Records shown:
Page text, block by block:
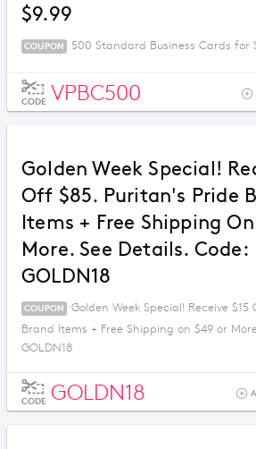
$9.99
COUPON 500 Standard Business Cards for
CODE VPBC500
Golden Week Special!
Off $85. Puritan's Pride
Items + Free Shipping
More. See Details. Code:
GOLDN18
COUPON
Golden Week Special! Receive
Brand Items + Free Shipping on $49 or
GOLDN18
CODE GOLDN18

Your assignment: From the entries above, copy each line that holds "Special".

Answer to the problem:
Golden Week Special!
Golden Week Special! Receive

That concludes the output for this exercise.